### Directions
The entries that follow need to be printed exactly as they are, minus any pictures.

### Data to examine
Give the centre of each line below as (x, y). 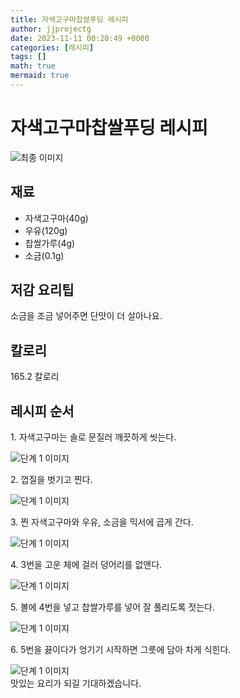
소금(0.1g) (44, 255)
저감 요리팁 (42, 290)
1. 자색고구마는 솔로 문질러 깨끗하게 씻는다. (93, 437)
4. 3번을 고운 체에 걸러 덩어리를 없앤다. (86, 565)
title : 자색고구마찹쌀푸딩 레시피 (69, 19)
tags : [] (28, 57)
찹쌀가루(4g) (50, 243)
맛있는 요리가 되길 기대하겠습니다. (76, 683)

### Answer to the exercise
Give the centre of each line below as (x, y). 
소금(0.1g) (44, 255)
저감 요리팁 (42, 290)
1. 자색고구마는 솔로 문질러 깨끗하게 씻는다. (93, 437)
4. 3번을 고운 체에 걸러 덩어리를 없앤다. (86, 565)
title : 자색고구마찹쌀푸딩 레시피 (69, 19)
tags : [] (28, 57)
찹쌀가루(4g) (50, 243)
맛있는 요리가 되길 기대하겠습니다. (76, 683)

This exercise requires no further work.